2g₁g₂ + 2f₁f₂ = c₁ + c₂

2(g₁g₂ + f₁f₂) = c₁+c₂

⇒ 2(-k * -k + 0) = 6 + k

⇒ 2(k² + 0) = 6 + k

⇒ 2k² = 6 + k

⇒ -2k² + k + 6 = 0

⇒ 2k² - k - 6 = 0

⇒ 2k² + 3k - 4k - 6 = 0

⇒ k(2k + 3) - 2(2k + 3) = 0

⇒ (k - 2)(2k + 3) = 0

⇒ k = 2, -3/2

Hope it helps!

Answer 2

Hey Dear !

Answer :- a and d .

=) Let the equations of the two circles be:

the equations of the two circles be:x² + y² + 2g₁x + 2f₁y + c₁ = 0 and x² + y² + 2g₂x + 2f₂y + c₂ = 0.

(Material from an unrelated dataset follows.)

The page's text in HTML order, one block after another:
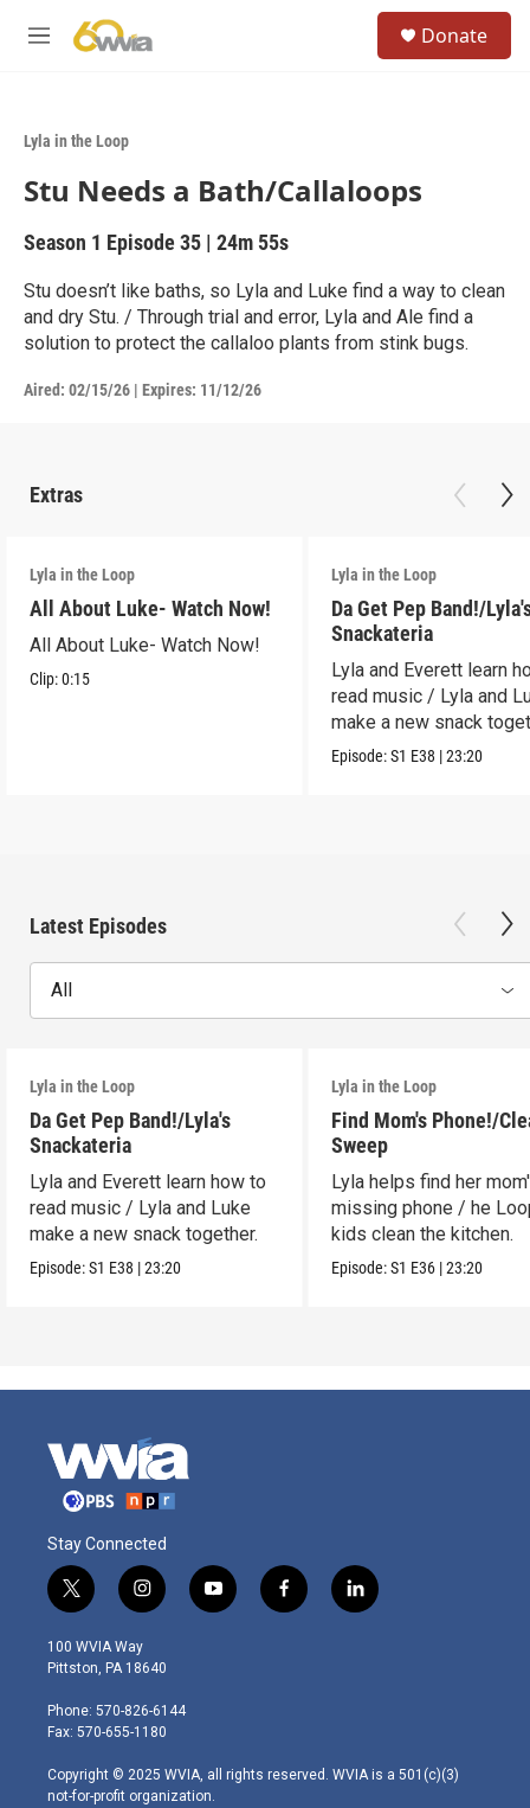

the equations of the two circles be:x² + y² + 2g₁x + 2f₁y + c₁ = 0 and x² + y² + 2g₂x + 2f₂y + c₂ = 0.The two circles will intersect foursquare if 2g₁g₂ + 2f₁f₂ = c₁ + c₂.

if 2g₁g₂ + 2f₁f₂ = c₁ + c₂.Now ,

Given circles here :-

x² + y² + 2kx + 2y + 6 = 0

x² + y² + 2kx + 2y + 6 = 0x² + y² + 2kx + k = 0.

x² + y² + 2kx + 2y + 6 = 0x² + y² + 2kx + k = 0.They intersect foursquare .

2g₁g₂ + 2f₁f₂ = c₁ + c₂

2g₁g₂ + 2f₁f₂ = c₁ + c₂2(g₁g₂ + f₁f₂) = c₁+c₂

2g₁g₂ + 2f₁f₂ = c₁ + c₂2(g₁g₂ + f₁f₂) = c₁+c₂⇒ 2(-k * -k + 0) = 6 + k

2g₁g₂ + 2f₁f₂ = c₁ + c₂2(g₁g₂ + f₁f₂) = c₁+c₂⇒ 2(-k * -k + 0) = 6 + k⇒ 2(k² + 0) = 6 + k

2g₁g₂ + 2f₁f₂ = c₁ + c₂2(g₁g₂ + f₁f₂) = c₁+c₂⇒ 2(-k * -k + 0) = 6 + k⇒ 2(k² + 0) = 6 + k⇒ 2k² = 6 + k

2g₁g₂ + 2f₁f₂ = c₁ + c₂2(g₁g₂ + f₁f₂) = c₁+c₂⇒ 2(-k * -k + 0) = 6 + k⇒ 2(k² + 0) = 6 + k⇒ 2k² = 6 + k⇒ -2k² + k + 6 = 0

2g₁g₂ + 2f₁f₂ = c₁ + c₂2(g₁g₂ + f₁f₂) = c₁+c₂⇒ 2(-k * -k + 0) = 6 + k⇒ 2(k² + 0) = 6 + k⇒ 2k² = 6 + k⇒ -2k² + k + 6 = 0⇒ 2k² - k - 6 = 0

2g₁g₂ + 2f₁f₂ = c₁ + c₂2(g₁g₂ + f₁f₂) = c₁+c₂⇒ 2(-k * -k + 0) = 6 + k⇒ 2(k² + 0) = 6 + k⇒ 2k² = 6 + k⇒ -2k² + k + 6 = 0⇒ 2k² - k - 6 = 0⇒ 2k² + 3k - 4k - 6 = 0

2g₁g₂ + 2f₁f₂ = c₁ + c₂2(g₁g₂ + f₁f₂) = c₁+c₂⇒ 2(-k * -k + 0) = 6 + k⇒ 2(k² + 0) = 6 + k⇒ 2k² = 6 + k⇒ -2k² + k + 6 = 0⇒ 2k² - k - 6 = 0⇒ 2k² + 3k - 4k - 6 = 0⇒ k(2k + 3) - 2(2k + 3) = 0

2g₁g₂ + 2f₁f₂ = c₁ + c₂2(g₁g₂ + f₁f₂) = c₁+c₂⇒ 2(-k * -k + 0) = 6 + k⇒ 2(k² + 0) = 6 + k⇒ 2k² = 6 + k⇒ -2k² + k + 6 = 0⇒ 2k² - k - 6 = 0⇒ 2k² + 3k - 4k - 6 = 0⇒ k(2k + 3) - 2(2k + 3) = 0⇒ (k - 2)(2k + 3) = 0

2g₁g₂ + 2f₁f₂ = c₁ + c₂2(g₁g₂ + f₁f₂) = c₁+c₂⇒ 2(-k * -k + 0) = 6 + k⇒ 2(k² + 0) = 6 + k⇒ 2k² = 6 + k⇒ -2k² + k + 6 = 0⇒ 2k² - k - 6 = 0⇒ 2k² + 3k - 4k - 6 = 0⇒ k(2k + 3) - 2(2k + 3) = 0⇒ (k - 2)(2k + 3) = 0⇒ k = 2 , -3/2 (ans.)